Not long after, Vin Carroll died. Vin and his wife, Elizabeth, had been part of my parents’ inner circle of friends. His death hit close to home. Again, the love, support, and rallying around of family and friends. Elizabeth, though now a widow, was never alone.

Of course, in our Irish Catholic traditions around death and dying, there were also Mass cards to deliver, Month’s Mind Masses to schedule, and anniversaries to remember. It was pretty much an ongoing process. Dying and death, though not always happy, and occasionally truly tragic, was never maudlin. Aside from wakes and funerals, there were cemetery plots to visit, to decorate with seasonal flowers, and generally maintain. This was all just a part of life. And very often, quite a bit of fun.

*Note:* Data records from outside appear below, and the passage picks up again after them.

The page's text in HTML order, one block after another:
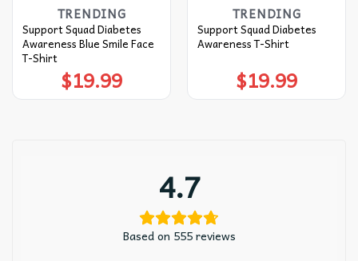
TRENDING
Support Squad Diabetes
Awareness Blue Smile Face
T-Shirt
$19.99
TRENDING
Support Squad Diabetes
Awareness T-Shirt
$19.99
4.7
Based on 555 reviews
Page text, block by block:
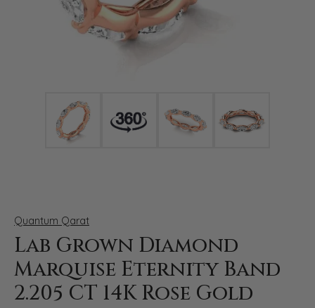
Quantum Qarat
Lab Grown Diamond
Marquise Eternity Band
2.205 CT 14K Rose Gold
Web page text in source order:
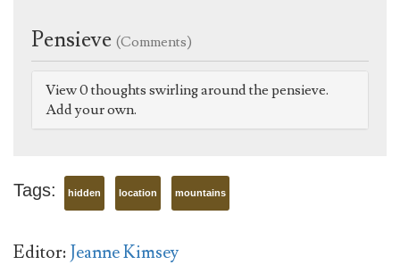
Pensieve (Comments)
View 0 thoughts swirling around the pensieve.
Add your own.
Tags: hidden location mountains
Editor:Jeanne Kimsey
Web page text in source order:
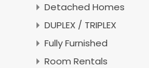
Detached Homes
DUPLEX / TRIPLEX
Fully Furnished
Room Rentals
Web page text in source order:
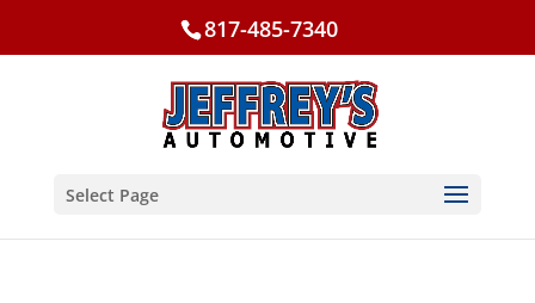
817-485-7340
Select Page
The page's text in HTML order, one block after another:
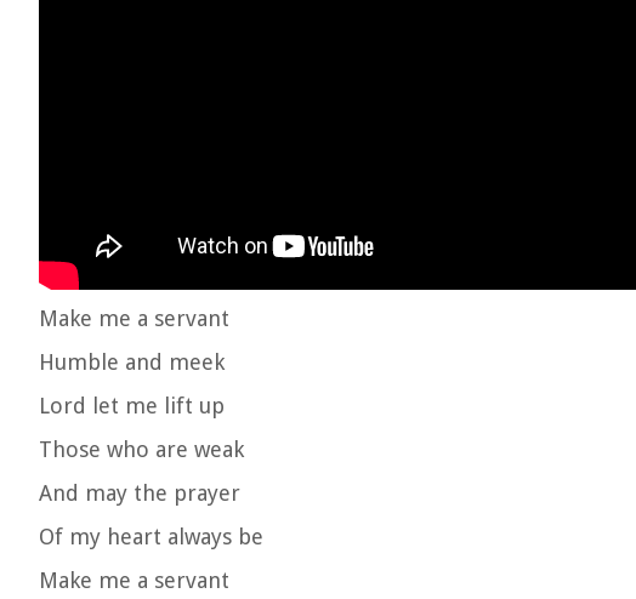
Make me a servant
Humble and meek
Lord let me lift up
Those who are weak
And may the prayer
Of my heart always be
Make me a servant

The fun part was not lost on my friends and me, either. We had some ideas. One of our favorite ideas centered around those prie-dieus next to the coffins. The idea was to set up voice activated prie-dieus. We thought it would be funny – and perhaps also very convenient – if, when mourners arrived casket-side and knelt down, the voice of the dearly departed would greet them saying something like, “Good of you to come.” Or “Don’t I look like myself?” We wanted to be able to watch the reactions on people’s faces and hear their replies.

Knowing the celebratory nature of wakes and funerals, we, ourselves, kept lists of people we wanted to invite to our own wakes. Actually, we kept those lists alive for years. Even in college, we’d threaten one another with being crossed off “my list.”

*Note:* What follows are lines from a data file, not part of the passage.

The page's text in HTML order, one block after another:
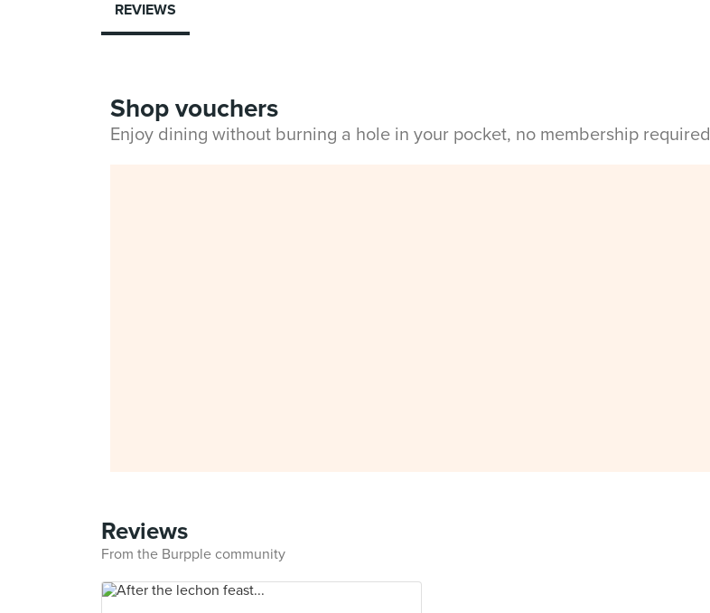
REVIEWS
Shop vouchers
Enjoy dining without burning a hole in your pocket, no membership required
Reviews
From the Burpple community
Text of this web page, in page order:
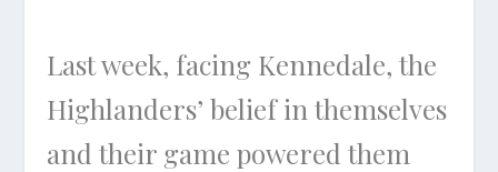
Last week, facing Kennedale, the
Highlanders’ belief in themselves
and their game powered them
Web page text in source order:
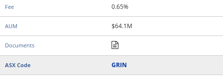
0.65%
$64.1M
GRIN
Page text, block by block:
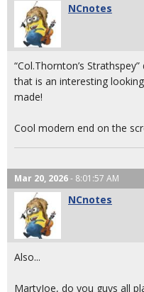
NCnotes
“Col.Thornton’s
that is an interesting
made!
Cool modern end on the
Mar 20, 2026- 8:01:57 AM
NCnotes
Also...
MartyJoe, do you guys all
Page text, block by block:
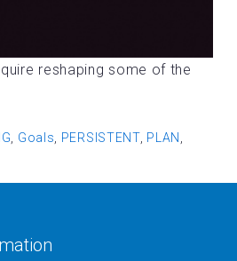
reshaping some of the
Goals PERSISTENT, PLAN
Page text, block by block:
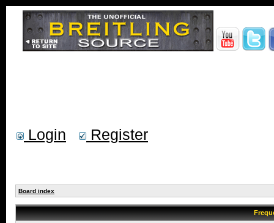
Login Register
Board index
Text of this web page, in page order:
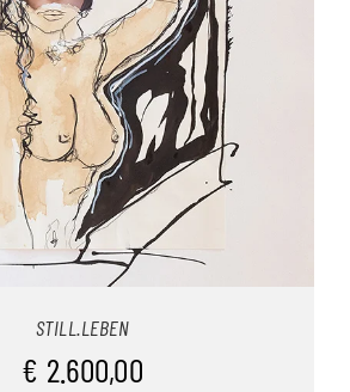
STILL.LEBEN
€ 2.600,00
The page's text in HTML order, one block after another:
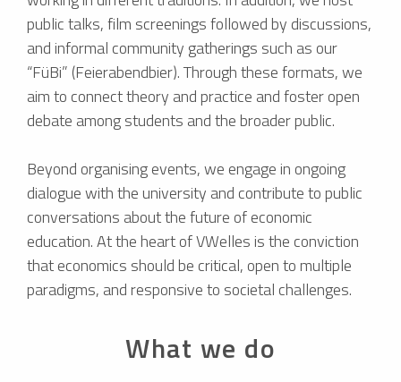
public talks, film screenings followed by discussions,
and informal community gatherings such as our
“FüBi” (Feierabendbier). Through these formats, we
aim to connect theory and practice and foster open
debate among students and the broader public.
Beyond organising events, we engage in ongoing
dialogue with the university and contribute to public
conversations about the future of economic
education. At the heart of VWelles is the conviction
that economics should be critical, open to multiple
paradigms, and responsive to societal challenges.
What we do
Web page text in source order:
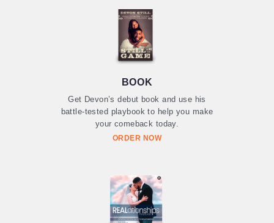
BOOK
Get Devon’s debut book and use his
battle-tested playbook to help you make
your comeback today.
ORDER NOW
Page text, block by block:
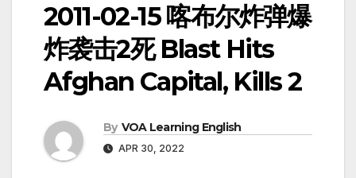
2011-02-15 喀布尔炸弹爆
炸袭击2死 Blast Hits
Afghan Capital, Kills 2
By VOA Learning English
APR 30, 2022
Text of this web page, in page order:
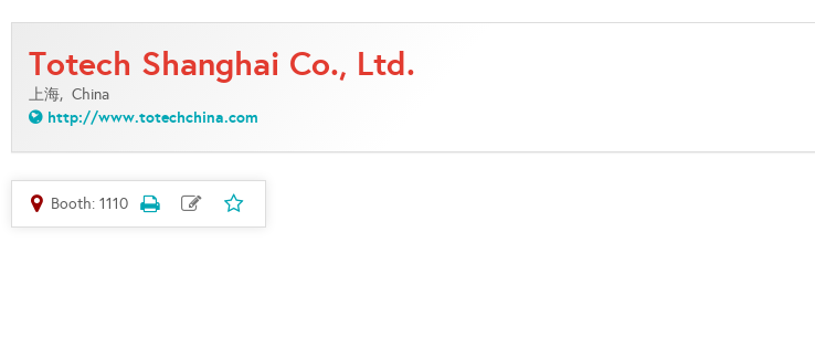
Totech Shanghai Co., Ltd.
上海, China
http://www.totechchina.com
Booth: 1110

College brought a new memory and a new realization. It was during my first semester in college when the changes first experienced in grade school became a clear part of my life experience. When my father died that winter, I realized that my elders had become, as it were, our new eldest. My mother, Aunt Margaret to everyone else, had long been recognized as the family matriarch.  Now, though, my role in our family was also changing.  My generation was moving into the position of elders. We were the ones to now plan the wakes, arrange for the hams and beer, and make sure that there were Mass cards. “I am too young for this,” I remember thinking.

My father’s wake and funeral were powerful. For perhaps the first time, I wasn’t just watching the events unfold; I was an engaged participant. At his wake, I greeted mourners and personally accepted condolences. At home, I made space for yet another platter of cold cuts and made sure there was ice for the drinks. At church, I walked behind the coffin rather than walking ahead, carrying candles, down the aisle of church. And I shared memories and laughed through stories of his life well lived. And at the cemetery, I watched as his coffin was lowered into the grave. A happy death.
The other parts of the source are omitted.